Für den kranken Jungen Z. und seine Mutter suchen wir weiter eine barrierefreie Unterkunft.

27.11.15

Das Willkommens-Café findet zweimal pro Woche statt und hat sich als Treff- und Kommunikationspunkt im „Dorf“ fest verankert.

Einige berechtigte Bewohner erhalten den offiziellen Deutschunterricht in der Einrichtung.
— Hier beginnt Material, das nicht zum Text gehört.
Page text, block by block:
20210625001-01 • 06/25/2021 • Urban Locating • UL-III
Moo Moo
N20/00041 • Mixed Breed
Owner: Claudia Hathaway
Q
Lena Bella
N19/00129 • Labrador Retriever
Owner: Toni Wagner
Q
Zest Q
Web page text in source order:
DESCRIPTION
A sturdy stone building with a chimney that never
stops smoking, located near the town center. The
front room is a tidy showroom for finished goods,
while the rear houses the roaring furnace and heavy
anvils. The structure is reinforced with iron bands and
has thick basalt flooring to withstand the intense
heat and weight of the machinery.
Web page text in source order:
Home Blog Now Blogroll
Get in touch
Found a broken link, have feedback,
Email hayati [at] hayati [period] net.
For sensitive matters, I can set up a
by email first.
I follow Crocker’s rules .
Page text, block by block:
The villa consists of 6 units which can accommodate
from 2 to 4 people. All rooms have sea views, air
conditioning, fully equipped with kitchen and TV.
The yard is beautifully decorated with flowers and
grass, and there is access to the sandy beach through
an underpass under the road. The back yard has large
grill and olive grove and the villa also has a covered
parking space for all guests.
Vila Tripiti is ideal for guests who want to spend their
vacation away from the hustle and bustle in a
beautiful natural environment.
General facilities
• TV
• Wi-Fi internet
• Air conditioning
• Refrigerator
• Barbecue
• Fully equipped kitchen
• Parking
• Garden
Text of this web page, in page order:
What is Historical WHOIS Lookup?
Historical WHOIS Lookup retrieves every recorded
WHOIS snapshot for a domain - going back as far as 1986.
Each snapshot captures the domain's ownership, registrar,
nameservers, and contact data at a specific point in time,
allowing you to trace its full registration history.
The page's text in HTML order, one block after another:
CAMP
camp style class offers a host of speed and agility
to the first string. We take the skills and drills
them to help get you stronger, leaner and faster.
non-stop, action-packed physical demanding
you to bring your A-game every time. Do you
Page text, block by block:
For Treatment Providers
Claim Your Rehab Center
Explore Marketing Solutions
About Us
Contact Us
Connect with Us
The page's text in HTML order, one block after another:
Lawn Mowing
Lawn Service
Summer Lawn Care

Daher hat unsere Sprachgruppe die Deutschkurse für Alle als Ergänzung und Überbrückung in der Christuskirche und in der Loki-Schmicdt Schule gestartet.
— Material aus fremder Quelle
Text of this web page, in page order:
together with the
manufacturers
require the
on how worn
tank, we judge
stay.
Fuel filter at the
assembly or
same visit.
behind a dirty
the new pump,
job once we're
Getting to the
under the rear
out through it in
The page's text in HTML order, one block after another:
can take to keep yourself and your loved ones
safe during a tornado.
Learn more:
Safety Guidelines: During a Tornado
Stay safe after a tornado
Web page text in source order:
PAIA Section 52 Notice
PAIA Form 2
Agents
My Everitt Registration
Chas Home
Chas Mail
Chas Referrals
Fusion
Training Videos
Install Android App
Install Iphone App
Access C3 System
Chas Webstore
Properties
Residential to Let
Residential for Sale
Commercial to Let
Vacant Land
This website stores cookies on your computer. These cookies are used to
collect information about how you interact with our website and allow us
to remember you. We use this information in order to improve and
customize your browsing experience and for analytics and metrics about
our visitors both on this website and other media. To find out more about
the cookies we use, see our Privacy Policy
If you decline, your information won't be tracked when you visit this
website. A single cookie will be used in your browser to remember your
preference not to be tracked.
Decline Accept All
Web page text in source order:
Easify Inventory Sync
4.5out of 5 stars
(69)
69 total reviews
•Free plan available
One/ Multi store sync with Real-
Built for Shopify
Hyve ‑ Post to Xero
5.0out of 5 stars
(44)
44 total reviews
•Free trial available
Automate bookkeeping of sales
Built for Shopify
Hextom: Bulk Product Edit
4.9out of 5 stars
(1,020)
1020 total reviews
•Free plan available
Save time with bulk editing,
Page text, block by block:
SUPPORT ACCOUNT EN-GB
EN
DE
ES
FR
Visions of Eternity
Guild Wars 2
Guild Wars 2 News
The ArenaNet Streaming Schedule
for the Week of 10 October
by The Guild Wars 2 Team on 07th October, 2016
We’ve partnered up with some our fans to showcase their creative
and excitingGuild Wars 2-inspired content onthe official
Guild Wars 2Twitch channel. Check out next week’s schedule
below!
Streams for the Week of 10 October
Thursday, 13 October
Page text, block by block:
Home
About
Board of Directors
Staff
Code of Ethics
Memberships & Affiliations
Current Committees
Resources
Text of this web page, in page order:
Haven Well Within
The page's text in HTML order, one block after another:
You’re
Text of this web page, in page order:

In den leer stehenden orangeroten Containern am Holmbrook nistet sich jetzt eine Fahrradwerkstatt ein. Für den kranken Jungen Z. suchen wir weiter eine barrierefreie Unterkunft.

15.10.2015

Inzwischen sind fast alle Wohnungen belegt, heute ziehen die letzten Bewohner ein. Die meisten brauchen noch Zeit anzukommen, ihre neuen Nachbarn kennen zu lernen und sich einzurichten – froh am Holmbrook endlich einen geschützten Raum gefunden zu haben. Die Holmbrooker wollen im Gemeinschaftsraum ergänzende Deutsch-Kurse anbieten.

Eine Erfolgsgeschichte: Inzwischen ist einer der Bewohner schon wieder ausgezogen, er hat auf eigene Faust eine Wohnung gefunden und hofft bald Arbeit zu finden.

 

06.10.2015

Diese Woche ziehen neue Bewohner am Holmbrook ein. Viele Ehrenamtliche packten mit an und halfen den Neu-Ankömmlingen Lebensmittel-Tüten, Bettwäsche und Hygiene-Produkten in die Wohnungen zu bringen. Inzwischen sind auch die ersten Kinder in den umliegenden Schulen angekommen, an der Grundschule Trenknerweg, in der Loki-Schmidt-Schule und in der Elbschule.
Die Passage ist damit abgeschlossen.